-- The data follows --
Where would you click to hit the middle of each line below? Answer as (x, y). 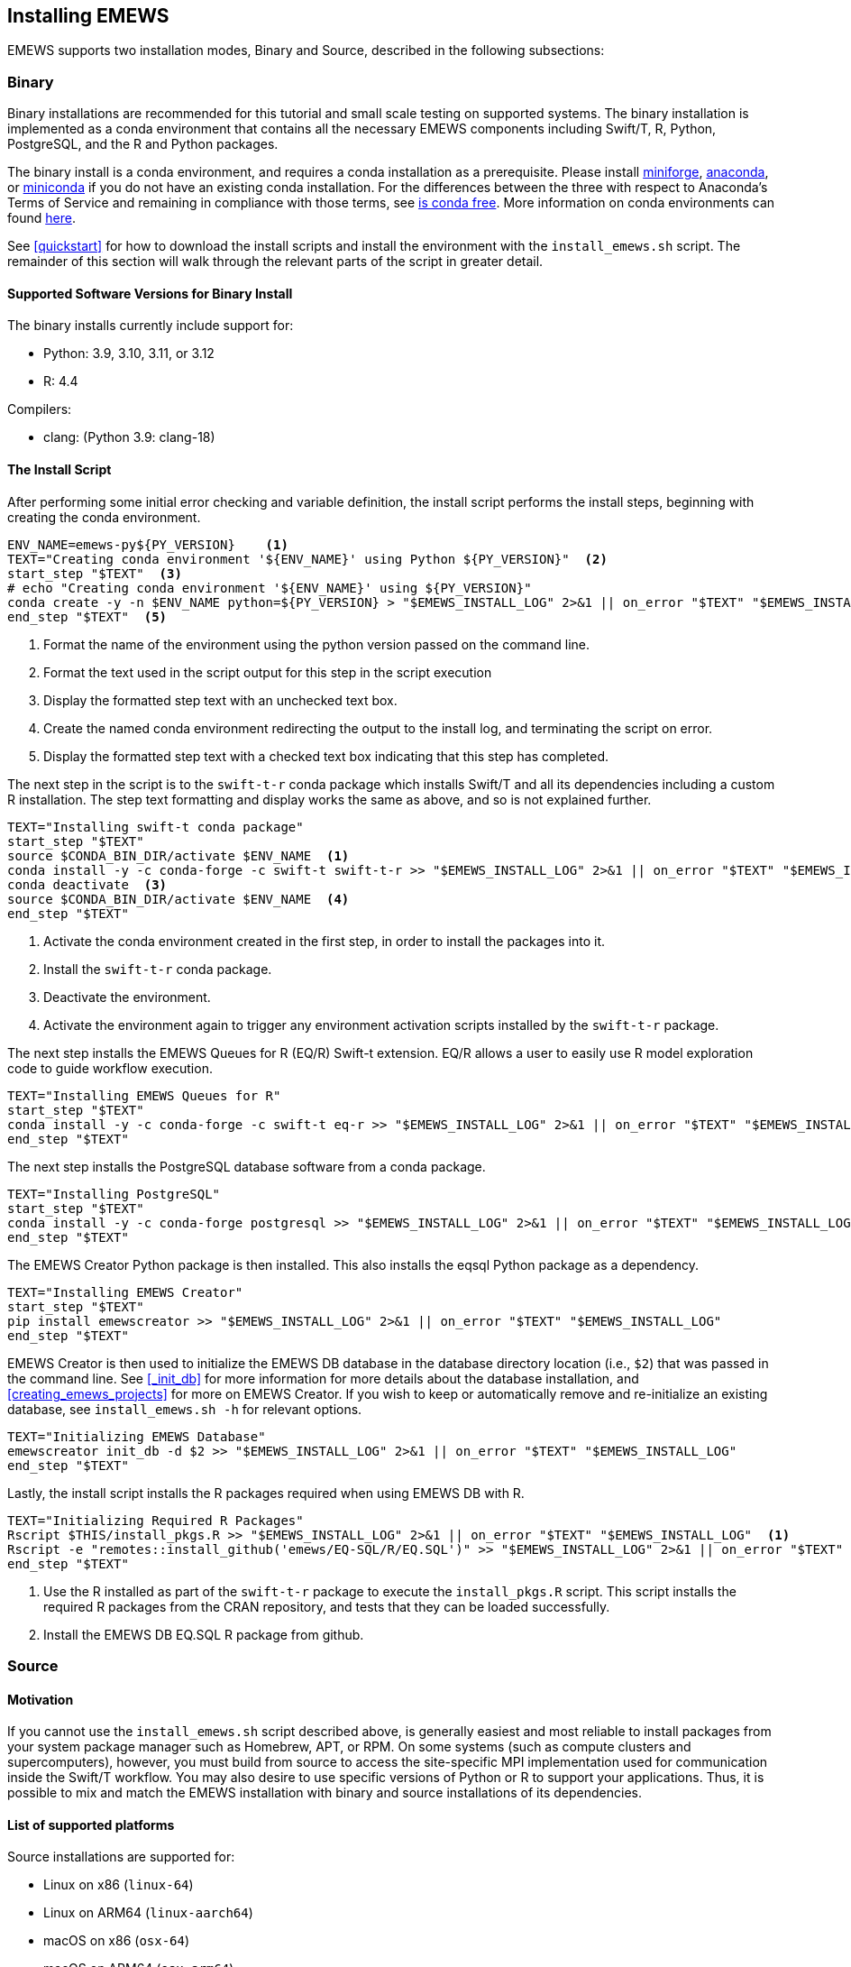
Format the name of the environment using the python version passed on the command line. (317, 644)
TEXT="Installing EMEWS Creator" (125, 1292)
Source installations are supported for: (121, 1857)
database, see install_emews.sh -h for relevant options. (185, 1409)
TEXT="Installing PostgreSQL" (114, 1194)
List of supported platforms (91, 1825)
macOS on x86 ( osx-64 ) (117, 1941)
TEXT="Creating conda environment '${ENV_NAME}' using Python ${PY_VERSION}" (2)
-- The data concluded --
Work to complete: Although the records contain pictures, return only their text, exactly as written.

Written response:
Where would you click to hit the middle of each line below? Answer as (x, y). 
Format the name of the environment using the python version passed on the command line. (317, 644)
TEXT="Installing EMEWS Creator" (125, 1292)
Source installations are supported for: (121, 1857)
database, see install_emews.sh -h for relevant options. (185, 1409)
TEXT="Installing PostgreSQL" (114, 1194)
List of supported platforms (91, 1825)
macOS on x86 ( osx-64 ) (117, 1941)
TEXT="Creating conda environment '${ENV_NAME}' using Python ${PY_VERSION}" (2)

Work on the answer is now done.